INFLUENCE OF EVAPORATION-CONDENSATION AEROSOL POLYDISPERSITY ON THE PENETRATION MEASUREMENT

  • 1. School of Light Industry and Engineering, South China University of Technology, Guangzhou 510641, China;

  • 2. National Key Laboratory of NBC Prevention for Civilian, Research Institute of Chemical Defense, Academy of Military Sciences, Beijing 100191, China;

  • 3. Shanxi Xinhua Chemical Equipment Research Institute Co., Ltd, Taiyuan 030008, China

    摘要
  • 摘要: 为研究蒸发冷凝式气溶胶多分散性对滤料透过率试验的影响程度,分别测试了从低效到高效多种滤料在不同过滤速度、不同粒数中值粒径下的透过率。
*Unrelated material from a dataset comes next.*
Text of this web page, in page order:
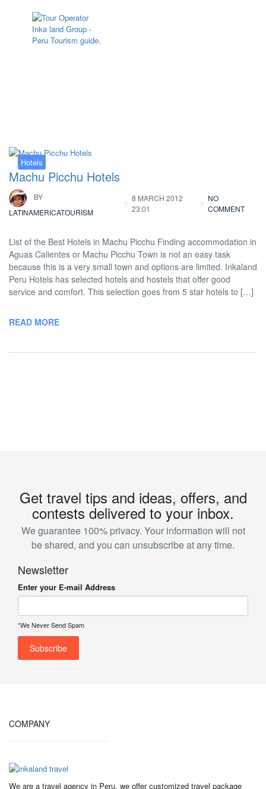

通过修正计算得到典型过滤速度下的真实透过率曲线,与试验透过率对比发现:最易穿透粒径全部位于0.1~0.3 μm;试验测得最易穿透粒径呈负偏差,与修正后的数值相对误差小,最大不超过1.5%;试验气溶胶多分散性导致的透过率误差极值出现在最易穿透粒径处,呈负偏差,低效滤料相对误差较小,极值最低为2.4%,高效滤料极值最大约为10%。因此,在最易穿透粒径范围附近,蒸发冷凝式单分散试验气溶胶测出的最易穿透粒径和透过率是真实有效的。
    Abstract: To study the impact of evaporation-condensation aerosol polydispersity on the penetration measurement experiment, the penetrations of various filter materials from low to high filtration efficiency were measured at different particle count median diameter and face filtration velocity. The true penetration curves at typical filtration velocity were obtained by corrected calculation, and compared with the test penetration, which was found that all the most penetrating particle sizes were all in the range of 0.1 μm to 0.3 μm. The most penetrating particle size measured in the test had a negative deviation, and the relative error with the corrected value was very small, with a maximum value within 1.5%. The extreme value of the penetration error caused by the polydispersity of the test aerosol appeared at the position of the most easily penetrated particle size, showing a negative deviation. The relative error of the low-efficiency filter material was small, with the minimum value of 2.4%, and the maximum value of the high-efficiency filter material was about 10%. It was concluded that in the range of the most penetrating particle size, the most easily penetrated particle size and penetration measured by evaporation-condensation monodisperse aerosol were valid.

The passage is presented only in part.